By: Glenn Pascall
Puget Sound Business Journal
July 18, 2008
Link to original op-ed
Gas tax revenues are in decline due to higher fuel efficiency, and gas consumption in the U.S. has fallen due to surging prices at the pump. The result is a looming shortfall in federal highway and transit funds, which means the government will be unable to meet its obligations to provide revenue to the states as early as next year.
One response is to do a better job of targeting money, Slade Gorton said at Cascadia Center’s West Coast workshop on tolling and traffic management last month in Seattle.
The former U.S. senator is now serving as co-chair of the National Transportation Policy Project, whose mission is to identify priorities for funding and to support the transition to alternative fuels.
It’s likely the commission will recommend that Congress should “direct funding based on measures of effectiveness rather than using earmarks and formulas unrelated to the efficiency of spending,” Gorton said at the conference.
Adding technology will help, too. As columnist Joseph Kraft observed: “When facing a problem created by technology, apply more technology.”
New “telematic” systems can optimize existing capacity as a cost-effective alternative to building new capacity.
Telematic products - which combine mobile telecom systems, on-board vehicle infrastructure and advanced toll collection systems - “can talk to each other, trade information, and reconcile data gaps and discrepancies,” said Jack Opiola of Booz Allen Hamilton consultants.
This creates “a potential leap in the quality of traveler information” and makes “highways fluid,” said Opiola, a telematics pioneer based in London.

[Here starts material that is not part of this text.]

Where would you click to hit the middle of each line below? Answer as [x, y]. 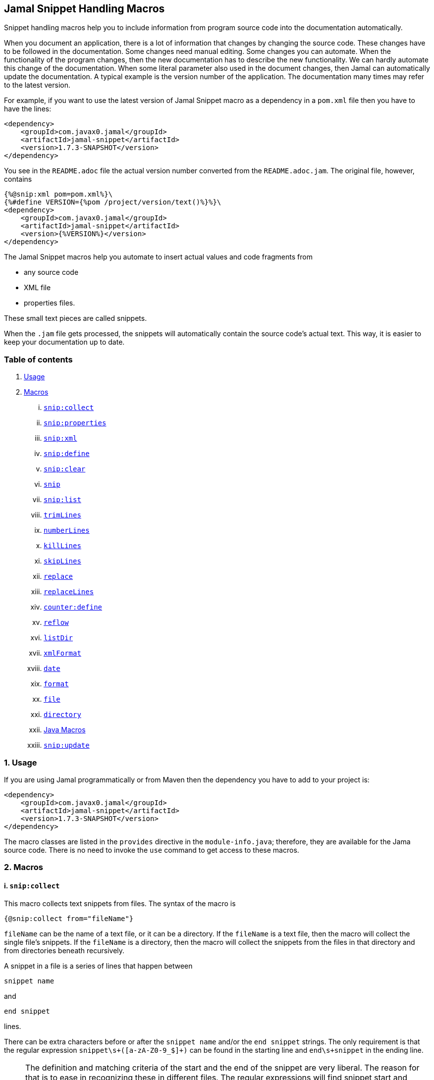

This reduces congestion, “which degrades the environment as well as personal mobility,” Opiola noted.
To function well, however, telematic systems need better information, said Brian Mistele, head of Inrix, a provider of real-time, historical and predictive traffic information.
Until now, the emphasis has been on traffic incident information gathered through visual observation. “But, however vivid such reports might be, they lacked an assessment of the impact on traffic conditions - the duration and severity of delay,” said Mistele, formerly of Microsoft.
Technology is rapidly changing the situation. Inrix traffic monitors now survey some 800,000 miles of U.S. roads on a real-time basis. These “smart roads” collect and record data that are analyzed to measure current impacts and make future predictions, providing data supporting the telematics that Opiola described.
Intelligent Transportation Systems (ITS) are not only convenient, their use is “essential in providing adequate capacity at a time of constrained resources and growing demand,” says Randy Iwasaki, chief deputy director of California’s Department of Transportation (Cal-Trans).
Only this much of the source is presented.